我们搜索了PubMed,Embase,Medrxiv和SSRN使用搜索词“anti-CD20”的变体,“疫苗”和“COVID”,包括截至2021年8月21日的原始研究。我们排除了缺乏体液或细胞介导的免疫反应数据的研究,未指明的响应测试方法,疫苗接种和血液采样之间的时间范围不明或参与者人数少(≤3)。我们排除了既往有COVID-19疫苗疗程或未完成疫苗疗程的个体患者。主要终点是体液和细胞介导的免疫应答率。亚组分析包括抗CD20治疗以来的时间,B细胞耗竭和抗CD20治疗的适应症。我们使用比例的随机效应模型。
评估了90项研究。23项研究符合纳入标准,包括1342名患者。总体体液反应率为0.40(95%CI0.35至0.47)。细胞介导的免疫反应的总比率为0.71(95%CI0.57至0.87)。自上次抗CD20治疗以来的时间间隔>6个月与较高的体液反应率相关,分别为0.63(95%CI0.53至0.72)和<6个月0.2(95%CI0.03至0.43);p=0<01。同样,循环B细胞的患者更频繁地表现出体液反应。抗CD20治疗的肾移植受者的体液反应率低于血液恶性肿瘤或自身免疫性疾病患者。
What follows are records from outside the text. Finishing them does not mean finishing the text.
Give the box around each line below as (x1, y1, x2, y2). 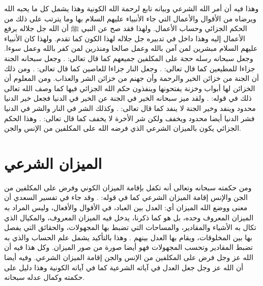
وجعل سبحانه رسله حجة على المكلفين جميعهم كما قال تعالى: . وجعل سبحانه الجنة (4, 52, 253, 63)
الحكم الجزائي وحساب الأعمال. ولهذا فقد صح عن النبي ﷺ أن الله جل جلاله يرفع (4, 23, 247, 34)
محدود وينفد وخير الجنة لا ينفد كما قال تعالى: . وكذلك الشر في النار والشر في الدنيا (4, 102, 256, 113)
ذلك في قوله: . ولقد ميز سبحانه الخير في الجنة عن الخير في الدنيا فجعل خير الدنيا (4, 93, 252, 103)
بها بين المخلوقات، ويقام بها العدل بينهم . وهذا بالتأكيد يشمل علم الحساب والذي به (4, 232, 252, 242)
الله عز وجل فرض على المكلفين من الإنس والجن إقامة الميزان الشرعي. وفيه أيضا (4, 252, 253, 262)
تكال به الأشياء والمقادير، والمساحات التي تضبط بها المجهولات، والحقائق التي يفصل (4, 222, 256, 233)
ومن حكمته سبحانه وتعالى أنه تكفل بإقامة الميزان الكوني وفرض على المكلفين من (4, 182, 252, 192)
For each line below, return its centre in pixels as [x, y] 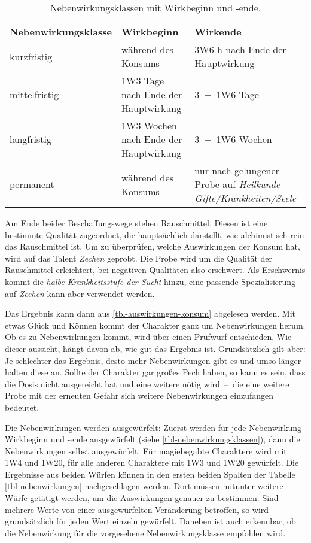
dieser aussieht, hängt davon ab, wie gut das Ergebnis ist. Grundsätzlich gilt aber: [155, 348]
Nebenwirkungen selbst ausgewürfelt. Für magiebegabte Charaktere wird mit [146, 451]
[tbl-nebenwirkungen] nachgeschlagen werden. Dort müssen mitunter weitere [144, 486]
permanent [32, 184]
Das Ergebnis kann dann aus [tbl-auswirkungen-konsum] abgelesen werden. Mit [150, 313]
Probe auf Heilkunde [237, 184]
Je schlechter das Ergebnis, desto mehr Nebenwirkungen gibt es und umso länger [153, 360]
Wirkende [218, 31]
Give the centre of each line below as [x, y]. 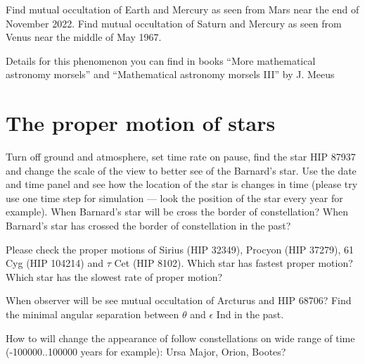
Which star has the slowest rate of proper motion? [114, 276]
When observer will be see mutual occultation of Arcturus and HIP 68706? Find [179, 300]
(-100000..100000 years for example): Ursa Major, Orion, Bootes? [146, 352]
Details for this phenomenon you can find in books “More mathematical [161, 60]
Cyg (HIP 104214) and [55, 263]
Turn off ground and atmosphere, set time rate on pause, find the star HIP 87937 [181, 157]
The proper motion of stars [141, 123]
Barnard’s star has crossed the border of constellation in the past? [148, 226]
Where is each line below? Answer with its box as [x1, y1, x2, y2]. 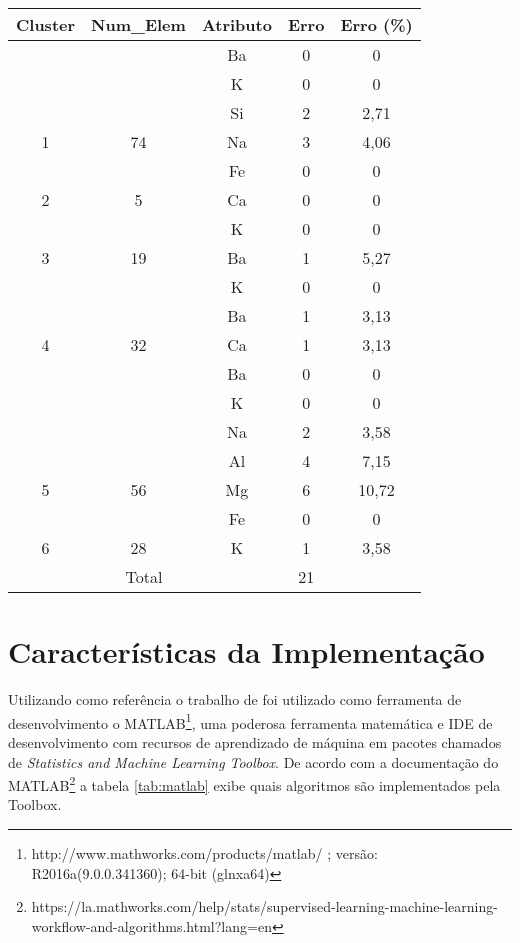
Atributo [201, 13, 272, 36]
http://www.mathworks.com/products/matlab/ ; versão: [31, 843, 378, 863]
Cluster [16, 13, 76, 36]
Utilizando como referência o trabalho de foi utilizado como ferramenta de [8, 689, 462, 710]
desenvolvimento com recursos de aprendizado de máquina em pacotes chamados [8, 731, 502, 752]
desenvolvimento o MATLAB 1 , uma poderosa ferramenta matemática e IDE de [8, 709, 493, 733]
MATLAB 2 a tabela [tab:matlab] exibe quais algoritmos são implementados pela [8, 772, 501, 795]
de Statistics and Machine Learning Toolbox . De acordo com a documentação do [8, 751, 499, 772]
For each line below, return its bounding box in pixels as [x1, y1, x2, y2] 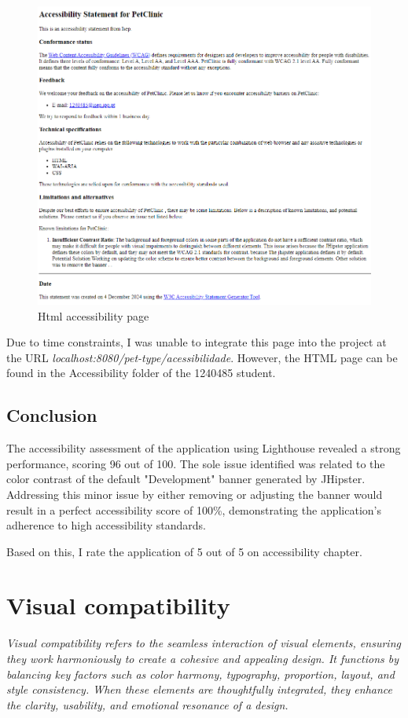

接受抗CD20治疗的患者在接种SARS-CoV-2疫苗后可产生体液和细胞介导的免疫反应,但肾移植受者或最近接受治疗且B细胞耗竭的患者等亚组存在非血清转换的高风险,应针对个性化的SARS-CoV-2疫苗接种策略进行单独评估.潜在的局限性是患者人数少和研究的异质性。
这项研究由伯尔尼大学医院资助。
我们搜索了PubMed,Embase,Medrxiv和SSRN使用搜索词“anti-CD20”的变体,“疫苗”和“COVID”,包括截至2021年8月21日的原始研究。我们排除了缺乏体液或细胞介导的免疫反应数据的研究,未指明的响应测试方法,疫苗接种和血液采样之间的时间范围不明或参与者人数少(≤3)。我们排除了既往有COVID-19疫苗疗程或未完成疫苗疗程的个体患者。主要终点是体液和细胞介导的免疫应答率。亚组分析包括抗CD20治疗以来的时间,B细胞耗竭和抗CD20治疗的适应症。我们使用比例的随机效应模型。
评估了90项研究。23项研究符合纳入标准,包括1342名患者。总体体液反应率为0.40(95%CI0.35至0.47)。细胞介导的免疫反应的总比率为0.71(95%CI0.57至0.87)。自上次抗CD20治疗以来的时间间隔>6个月与较高的体液反应率相关,分别为0.63(95%CI0.53至0.72)和<6个月0.2(95%CI0.03至0.43);p=0<01。同样,循环B细胞的患者更频繁地表现出体液反应。抗CD20治疗的肾移植受者的体液反应率低于血液恶性肿瘤或自身免疫性疾病患者。
接受抗CD20治疗的患者在接种SARS-CoV-2疫苗后可产生体液和细胞介导的免疫反应,但肾移植受者或最近接受治疗且B细胞耗竭的患者等亚组存在非血清转换的高风险,应针对个性化的SARS-CoV-2疫苗接种策略进行单独评估.潜在的局限性是患者人数少和研究的异质性。
这项研究由伯尔尼大学医院资助。